McLEAN, Va. — Capital One Auto Finance posted a sequential
gain in originations during the first quarter, pushing its total vehicle
financing portfolio up by 3 percent.

The company reported Q1 originations of $3.78 billion, up
from $3.48 billion in the previous quarter. The performance increased Capital
One's period-end loans in auto finance by $817 million, or 3 percent, to leave
the total at $27.9 billion.

As vehicle originations jumped, Capital One's net charge-off
rate also improved within its auto portfolio.
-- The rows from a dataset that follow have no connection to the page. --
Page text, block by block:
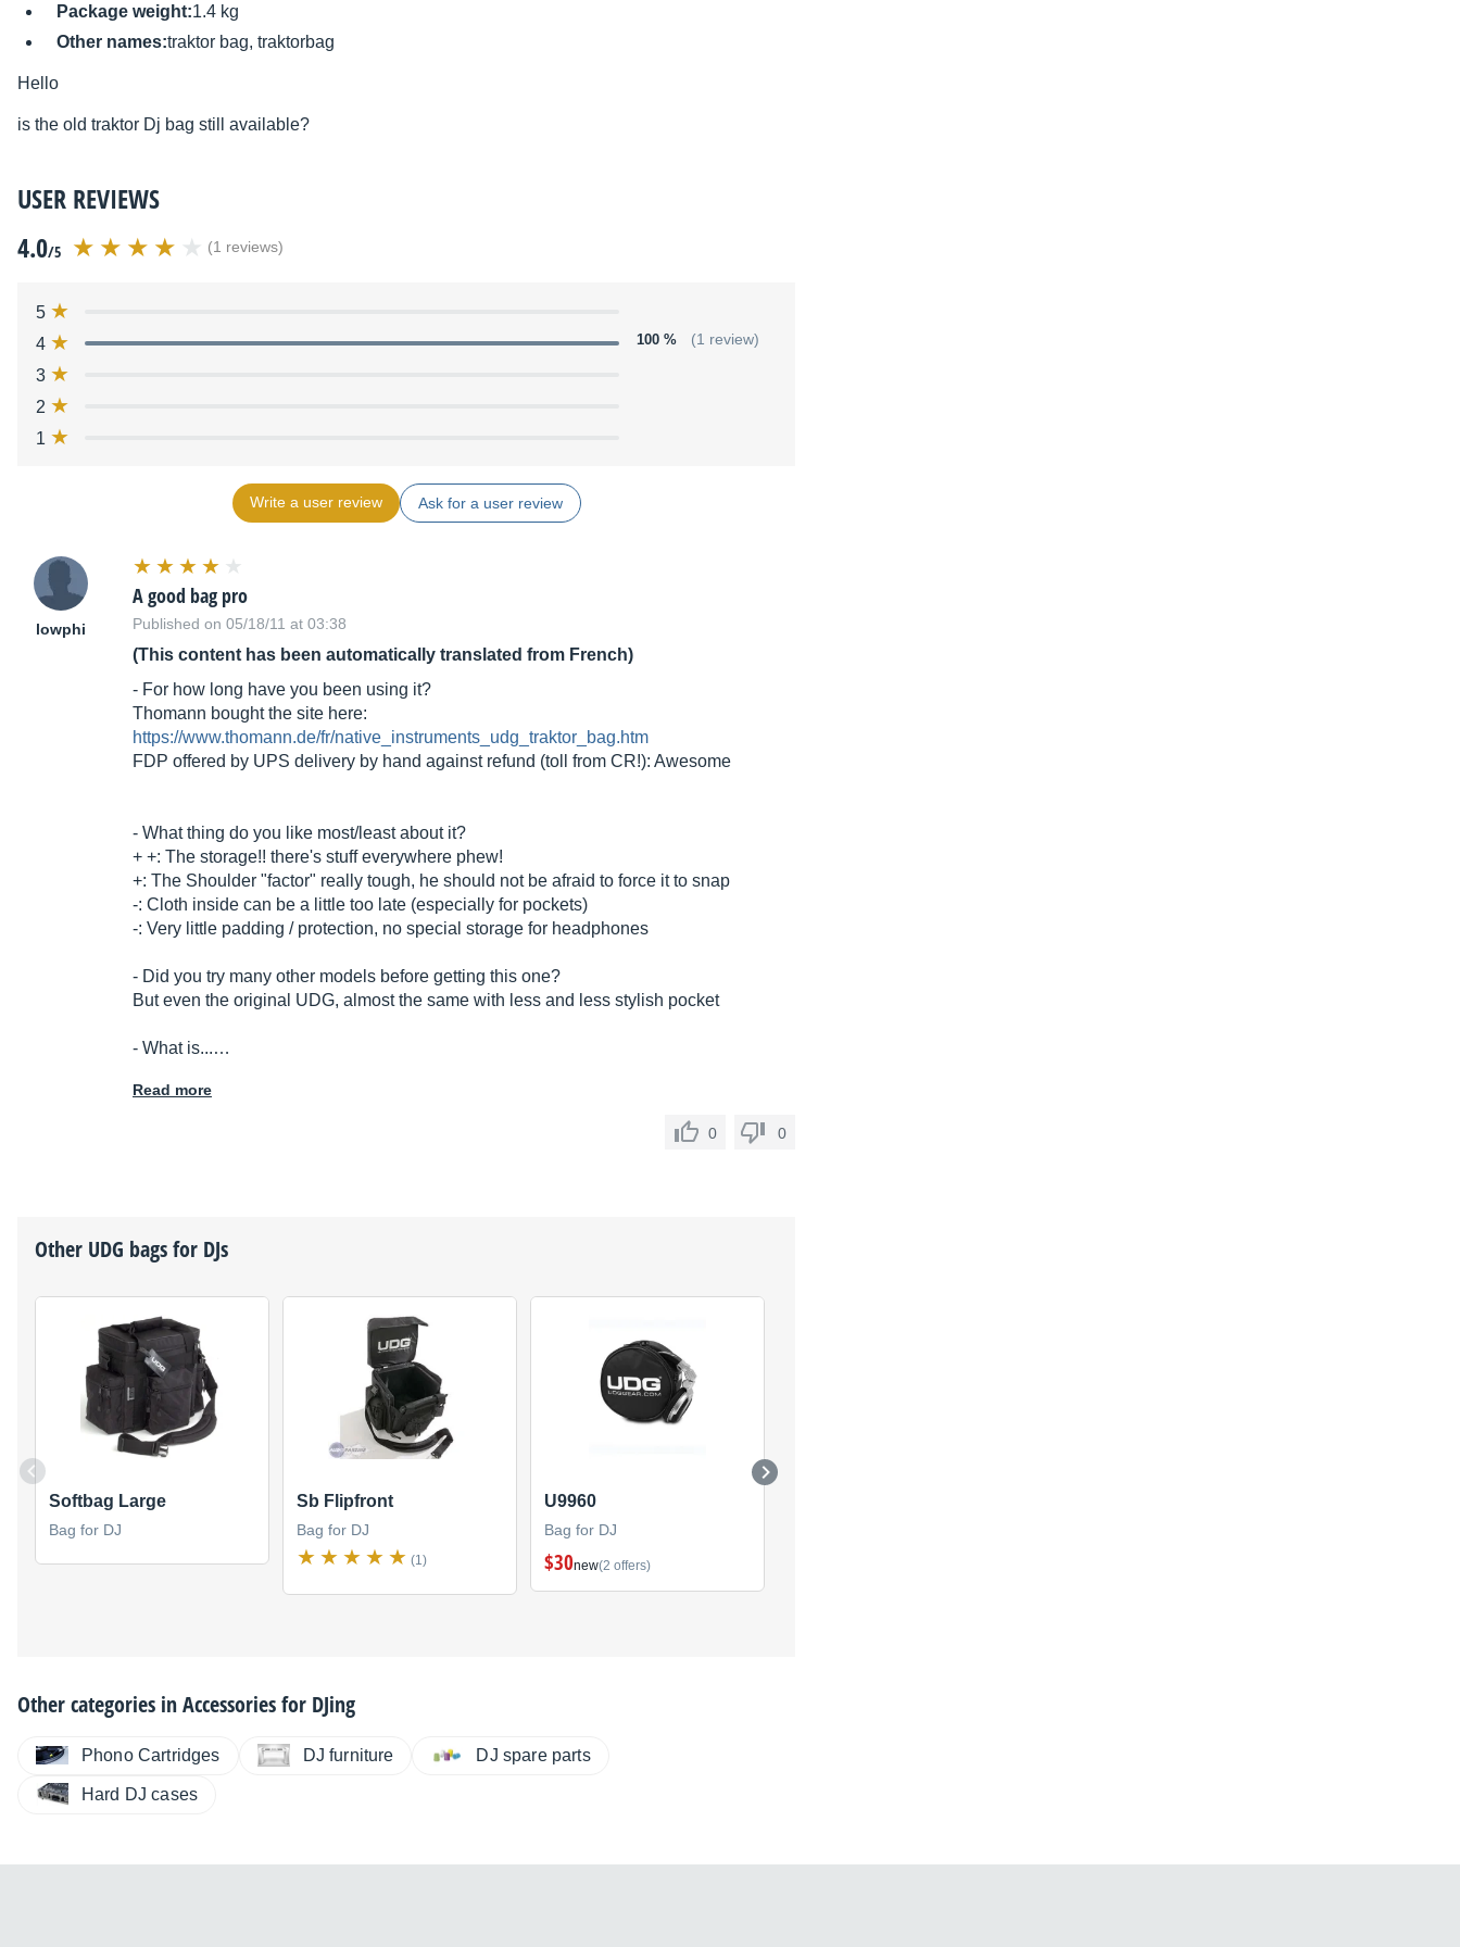
Package weight:1.4 kg
Other names:traktor bag, traktorbag
Hello
is the old traktor Dj bag still available?
USER REVIEWS
4.0/5 (1 reviews)
5
4
100 % (1 review)
3
2
1
Write a user review Ask for a user review
lowphi
A good bag pro
Published on 05/18/11 at 03:38
(This content has been automatically translated from French)
- For how long have you been using it?
Thomann bought the site here:
https://www.thomann.de/fr/native_instruments_udg_traktor_bag.htm
FDP offered by UPS delivery by hand against refund (toll from CR!): Awesome
- What thing do you like most/least about it?
+ +: The storage!! there's stuff everywhere phew!
+: The Shoulder "factor" really tough, he should not be afraid to force it to snap
-: Cloth inside can be a little too late (especially for pockets)
-: Very little padding / protection, no special storage for headphones
- Did you try many other models before getting this one?
But even the original UDG, almost the same with less and less stylish pocket
- What is...…
Read more
0 0
Other UDG bags for DJs
Softbag Large
Bag for DJ
Sb Flipfront
Bag for DJ
(1)
U9960
Bag for DJ
$30new(2 offers)
Other categories inAccessories for DJing
Phono Cartridges DJ furniture DJ spare parts
Hard DJ cases

The Q1 rate came in at 1.78
percent, down from the fourth-quarter rate of 2.24. However, the company's most
recent reading did rise a bit year-over-year as the rate for Q1 of last year was
1.41 percent.

Capital One's 30-day delinquency rates for vehicle contracts
performed similarly to the net charge-off metric.

The Q1 30-day delinquency rate dipped to 5.88 percent from
7.00 percent in the fourth quarter of last year. A year earlier, this rate was
4.87 percent.

As an entire company, Capital One's net income for the first
quarter came in at $1.1 billion, or $1.79 per diluted common share, compared
with net income of $843 million, or $1.41 per diluted common share, for the
fourth quarter and net income of $1.4 billion, or $2.72 per diluted common
share, for the first quarter of last year.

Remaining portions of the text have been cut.